Wirelessly posted (iPhone Dark: Mozilla/5.0 (iPhone; U; CPU iPhone OS 4_3_3 like Mac OS X; en-us) AppleWebKit/533.17.9 (KHTML, like Gecko) Mobile/8J2)

No big deal. By backups are bootable and I can just clone another drive as I do now when needed. No OS DVD/USB drive needed.
 
From: Steve Jobs
Subject: Re: Lion clean install
Date: June 21, 2011 7:55:05 AM PDT
To: xxxx

You can clean install Snow Leopaard [sic] first.

Sent from my iPhone

Leopaard?
I don't think Jobs would spell his own products wrong.
 
If they continue to follow the same model as the store has now; there is an DMG install image which can be burnt to a USB thumb drive or a DS DVD. It installs clean fine.

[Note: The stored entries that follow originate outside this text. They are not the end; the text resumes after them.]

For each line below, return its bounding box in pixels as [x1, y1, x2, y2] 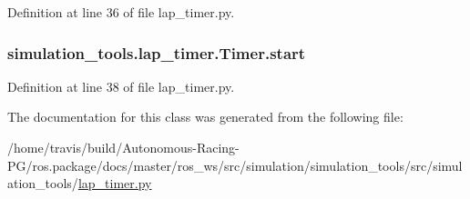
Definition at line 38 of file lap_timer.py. [7, 76, 235, 95]
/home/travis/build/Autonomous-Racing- [7, 138, 240, 156]
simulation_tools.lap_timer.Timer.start [7, 41, 306, 64]
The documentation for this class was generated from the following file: [7, 107, 404, 126]
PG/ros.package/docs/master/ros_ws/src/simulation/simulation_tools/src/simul [7, 155, 463, 174]
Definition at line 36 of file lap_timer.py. [7, 3, 235, 21]

What Steve was saying was for common foke -- with a little digging you can fine it in the update package.
 
Wonder how this'll work for Apple Authorized Service Providers?

I have a few friends who work for an AASP, and having to install Snow Leopard just to get to Lion would use up far too much time. Is a Lion disk image still able to be copied over to a new drive (via NetRestore, etc.)?
 
Wirelessly posted (iPhone Dark: Mozilla/5.0 (iPhone; U; CPU iPhone OS 4_3_3 like Mac OS X; en-us) AppleWebKit/533.17.9 (KHTML, like Gecko) Mobile/8J2)

the8thark said:
From: Steve Jobs
Subject: Re: Lion clean install
Date: June 21, 2011 7:55:05 AM PDT
To: xxxx

You can clean install Snow Leopaard [sic] first.

Sent from my iPhone

Leopaard?
I don't think Jobs would spell his own products wrong.

Lol... Wouldn't his iPhone have corrected that misspelling?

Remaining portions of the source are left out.